Nesomerium

Scientific classification
- Kingdom: Animalia
- Phylum: Arthropoda
- Subphylum: Myriapoda
- Class: Chilopoda
- Order: Geophilomorpha
- Family: Geophilidae
- Genus: Nesomerium Chamberlin, 1953
- Type species: Nesomerium hawaiiense Chamberlin, 1953

= Nesomerium =

Genus of centipedes

Nesomerium is a monotypic genus of centipedes in the family Geophilidae. It was described in 1953 by American myriapodologist Ralph Vary Chamberlin.

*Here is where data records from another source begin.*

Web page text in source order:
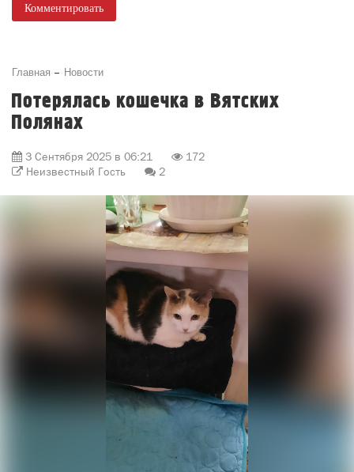
Комментировать
Главная Новости
Потерялась кошечка в Вятских
Полянах
3 Сентября 2025 в 06:21
172
Неизвестный Гость
2
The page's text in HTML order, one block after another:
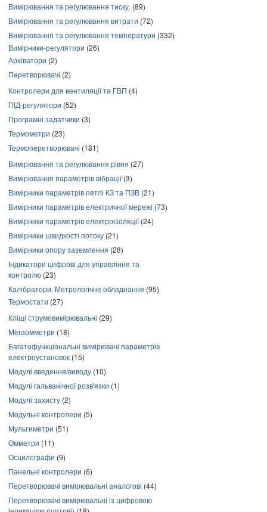
Вимірювання та регулювання тиску. (89)
Вимірювання та регулювання витрати (72)
Вимірювання та регулювання температури (332)
Вимірники-регулятори (26)
Архіватори (2)
Перетворювачі (2)
Контролери для вентиляції та ГВП (4)
ПІД-регулятори (52)
Програмні задатчики (3)
Термометри (23)
Термоперетворювачі (181)
Вимірювання та регулювання рівня (27)
Вимірювання параметрів вібрації(3)
Вимірники параметрів петлі КЗ та ПЗВ (21)
Вимірники параметрів електричної мережі (73)
Вимірники параметрів електроізоляції(24)
Вимірники швидкості потоку (21)
Вимірники опору заземлення (28)
Індикатори цифрові для управління та
контролю (23)
Калібратори. Метрологічне обладнання (95)
Термостати (27)
Кліщі струмовимірювальні (29)
Мегаомметри (18)
Багатофункціональні вимірювачі параметрів
електроустановок (15)
Модулі введення/виводу (10)
Модулі гальванічної розв'язки (1)
Модулі захисту (2)
Модульні контролери (5)
Мультиметри (51)
Омметри (11)
Осцилографи (9)
Панельні контролери (6)
Перетворювачі вимірювальні аналогові (44)
Перетворювачі вимірювальні із цифровою

The sole species is Nesomerium hawaiiense Chamberlin, 1953. Since the original description of this species based on a single specimen, no other specimens have been referred to this species or this genus, and some authorities express doubts about the validity of these taxa and their placement in the family Geophilidae.

==Description==
This species features elongate forcipules with denticles, sternal pores in a posterior transverse band, a single ventral pore on each coxopleuron, and ultimate legs without claws; the lateral parts of the labrum almost touch medially, and the mandibles appear to have more than one pectinate lamella. The original description of this species is based on a male specimen measuring about 45 mm in length with 69 pairs of legs.

==Distribution==
The species occurs in the Hawaiian Islands.